We used a 3D morphology measurement laser microscope to observe the morphology of XLH dentin structure, which is more intuitive compared to the scanning electron microscope. The dentin structure we observed was similar as it has been described before [10,15,16]: the circumpulpal dentin exhibits major differences and the presence of large interglobular spaces are resulting from the lacking fusion of calcospherites. Human dentin mineralization is a consecutive process that occurs by growth and fusion of calcospherites on the mineralization front. The interglobular spaces are filled with organic matrix that has not been mineralized. Only the mantle dentin is not affected by this disease, as its mineralization is independent of noncollagenous protein phosphorylation . It has been reported that abnormal expression and distribution of noncollagenous proteins in hypophosphatemic dentin and liberation of aspartate serine-rich motif (ASARM) peptides may partially explain the impaired dentin mineralization associated with the disease . Progression of bacteria to the pulp could be facilitated by the anatomy and prominence of the large pulp horns, the presence of enamel and dentin cracks, and the wear of thinner enamel. One of the prominent clinical signs is the spontaneous emergence of multiple acute or chronic dental abscesses, with no history of dental trauma or decays [18-20]. This situation always occurs in the child with primary teeth, and often follows the natural sequence of tooth eruption .

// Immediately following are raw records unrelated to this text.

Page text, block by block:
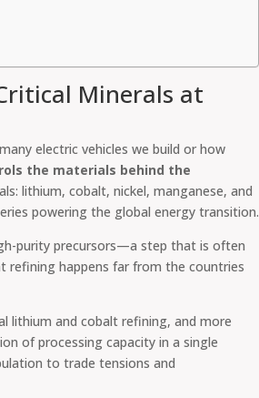
Minerals at
electric vehicles we build or how
the materials behind the
lithium, cobalt, nickel, manganese, and
powering the global energy transition.
purity precursors—a step that is often
refining happens far from the countries
lithium and cobalt refining, and more
of processing capacity in a single
to trade tensions and
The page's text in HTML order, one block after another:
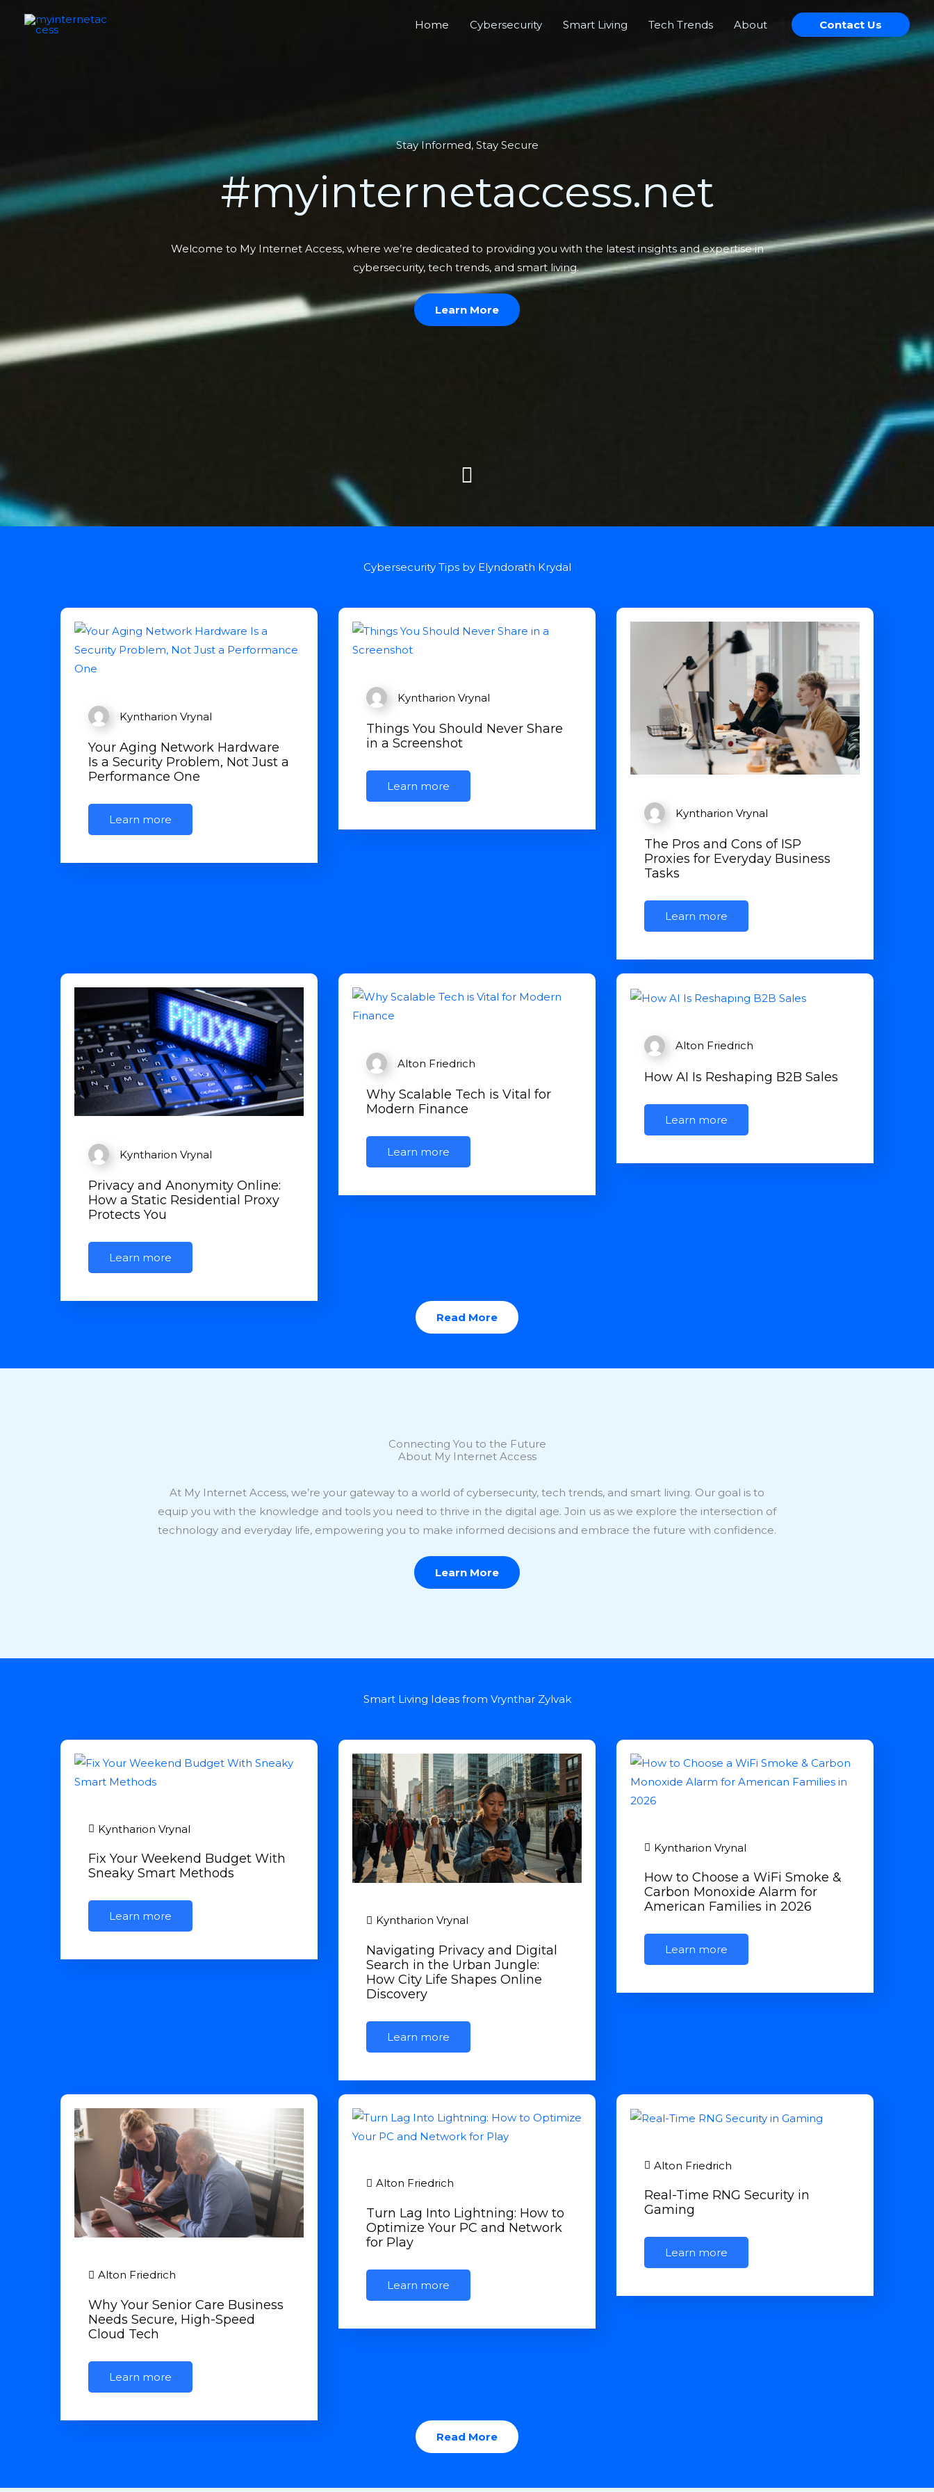
Home Cybersecurity Smart Living Tech Trends About Contact Us
Stay Informed, Stay Secure
#myinternetaccess.net
Welcome to My Internet Access, where we’re dedicated to providing you with the latest insights and expertise in
cybersecurity, tech trends, and smart living.
Learn More
Cybersecurity Tips by Elyndorath Krydal
Kyntharion Vrynal
Your Aging Network Hardware
Is a Security Problem, Not Just a
Performance One
Learn more
Kyntharion Vrynal
Things You Should Never Share
in a Screenshot
Learn more
Kyntharion Vrynal
The Pros and Cons of ISP
Proxies for Everyday Business
Tasks
Learn more
Kyntharion Vrynal
Privacy and Anonymity Online:
How a Static Residential Proxy
Protects You
Learn more
Alton Friedrich
Why Scalable Tech is Vital for
Modern Finance
Learn more
Alton Friedrich
How AI Is Reshaping B2B Sales
Learn more
Read More
Connecting You to the Future
About My Internet Access
At My Internet Access, we’re your gateway to a world of cybersecurity, tech trends, and smart living. Our goal is to
equip you with the knowledge and tools you need to thrive in the digital age. Join us as we explore the intersection of
technology and everyday life, empowering you to make informed decisions and embrace the future with confidence.
Learn More
Smart Living Ideas from Vrynthar Zylvak
Kyntharion Vrynal
Fix Your Weekend Budget With
Sneaky Smart Methods
Learn more Kyntharion Vrynal
Navigating Privacy and Digital
Search in the Urban Jungle:
How City Life Shapes Online
Discovery
Learn more
Kyntharion Vrynal
How to Choose a WiFi Smoke &
Carbon Monoxide Alarm for
American Families in 2026
Learn more
Alton Friedrich
Why Your Senior Care Business
Needs Secure, High-Speed
Cloud Tech
Learn more
Alton Friedrich
Turn Lag Into Lightning: How to
Optimize Your PC and Network
for Play
Learn more
Alton Friedrich
Real-Time RNG Security in
Gaming
Learn more
Read More

A PHEX mutation was detected in this XLH family, this nonsense mutation was an C to T transition at c.1645 (p.Arg549X), which changed codon CGA to TGA and transformed an arginine codon to a stop codon. This mutation has been reported before [22,23], but is first reported in the Chinese population. It is reported a same mutation in different races can cause quite different clinical features. For example, p.Trp444X was firstly reported by Beck-Nielsen SS  in a sporadic patient, a Danish male, with a normal height, mild skeletal and endodontic phenotype. Whereas, in the study of Yue et al. , the mutation was found in familial patients with abnormal gait, kyphosis, and hip and knee joint pain. In our study, the clinical features were similar to previous report in p.Arg549X, with leg deformities, tooth abnormalities, height deficiency. Based on these researches, relationship between the phenotype and genotype of the PHEX gene is variant and the relationship between the phenotype and genotype of the PHEX gene is also complex. Yuan et al.  had provided evidences that aberrant PHEX function in osteoblasts and/or osteocytes alone was sufficient to result in the HYP-mouse phenotype. The conclusion of Davidai’s research  was that the phenotypic heterogeneity common to XLH might be due to genetic variability partly, and they suspected that such heterogeneity was due to altered phosphorus transport at variable segments of the proximal convoluted tubule. The HYP Consortium  had also proposed that the PHEX gene was involved in XLH. Popowska et al.  mentioned that phosphate and vitamin D3 supplementation could slow down the progressive growth retardation and leg bowing.
In conclusion, we report a Chinese XLH family in this study, the dentin structure and gene mutation were studied. 3D dentin structure was first describe in this study, more studies will be needed in future for analyzing the phenotype-genotype relationship in Chinese population and compared it to the cases in other races.